Terasa hanya ada dua sorotan lampu pentas kepada dua orang yang tengah memuja
satu sama lain dan seorang yang berdiri menatap nanar kisah yang seharusnya
tidak terjadi. Aku. Bumi serasa bermagnet hebat. Tak se inci pun kaki bisa ku
angkat. Ingin rasanya berlari menuruni lereng dan menghilang di belahan bumi
lainnya. Ya, seperti kisah di novel kesukaanmu.
Bibir
danau kelimutu yang anggun menjadi saksi betapa aku lupa akan rumus kehidupan “kalau kita menyukai orang lain, maka tidak
otomatis orang itu menyukai kita. Jangan egois, jangan GR” dan segala rumus
kegalauan yang intinya membangunkan ku dari mimpi buruk yang ku indah kan
sendiri, dari angan yang sejatinya tidak pernah ada, dari harapan yang
sepenuhnya kosong, dari cinta yang bertepuk sebelah tangan.
Tak
ada air mata yang menetes di pipi yang merona oleh suhu dingin danau kelimutu.

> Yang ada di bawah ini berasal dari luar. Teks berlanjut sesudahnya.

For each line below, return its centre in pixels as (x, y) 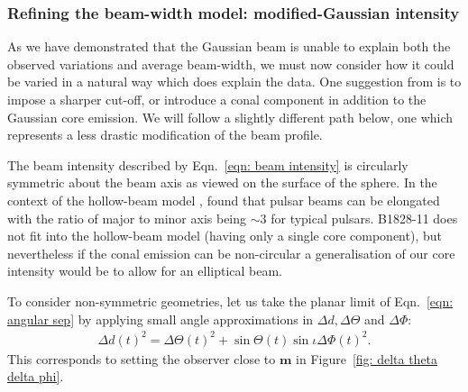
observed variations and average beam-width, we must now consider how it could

Terlalu tak bisa air mata memperjelas betapa tercabik-cabiknya hati. Hanya tak
terdengar, raungan hatiku lebih keras dari guntur sore tadi. Kemudian aku hanya
melihat dengan rinci bagaimana kau wahai pria idaman bergerak perlahan berlutut
di hadapan wanita pilihanmu. Dengan wajah gagah meyakinkan, mengeluarkan cincin
dan perlahan mengatakan “jadilah istriku”.
Tuhan,
cabut nyawa ku detik ini juga.
Danau
kelimutu adalah salah satu destinasi impian ku sejak dulu. Saat ini adalah
kesempatan emas untuk mewujdkannya. Desninasi yamg belum seindonnesia tahu
betapa tuhan maha sempurna menciptakan alam untuk para mahluknya.
Bersama
kalian sahabat-sahabat lama, para backpacker pemula, fotografer pemula, pecinta
alam pemula. Terpisah oleh kesibukan akademik di perguruan tinggi yang terpisah
oleh laut dan selat, kini kita berkumpul tempat tongkrongan favorit jaman
seragam putih abu-abu. Anjungan pantai yang remang-remang selepas senja bersama
cangkir-cangkir kopi yang hampir tak bersisa bersama kita petang ini.
Perjalanan
ke kelimutu murni dadakan. Dua hari setelah kumpul-kumpul singkat di anjungan remang-remang
kami memutuskan menjenguk danau tiga warna yang elok itu. Saat di anjungan saya
sempat bertanya pada didit, si fotografer kelas internasional wanna be,
“Kok
buru-buru amat, Dit? Kita ga ada kenalan di sana. Ke sananya gimana? Udah ada
yang pernah pergi gitu? Belum ada persiapan nih. Ribet ah..”
“Bawel..!!
kamu yang ribet. Lha tinggal pergi aja. Naik mobil, nyebrang, naik mobil lagi,
mendaki bentar, nyampe kita.”
“Tapi
butuh persiapan Dit.!” Aku agak sedikit meajuk.
“Dasar
cewek ya. Ribet mulu bawaannya. Kita gak nyampe seminggu di sana.” Didit tampak
mneghela napas beberapa kali.
“Maklum
napa dit. Aku kira bakal semingguan atau dua minggu lagi”
“Riri
bawel, dengar bro mu ini baik-baik. Kita pergi dadakan, bener. Kenapa? Akan ada
peristiwa besar yang akan terjadi nanti di sana.”
“Apa?”
“LAMARAN..!!!”
TITIK.
Aku
hanya mampu mengingat sepenggal percakapan ku dengan Didit. Lamaran yang
dimaksud Didit ternayata yang kini ku saksikan di depan mata. Dalam hati aku
hanya mampu menertawai diri sendiri. Rasa GR ku selangit yang menduga lamaran
yang dimaksud Didit adalah lamaran dia untuk ku. Iya, harusnya memang untuk ku.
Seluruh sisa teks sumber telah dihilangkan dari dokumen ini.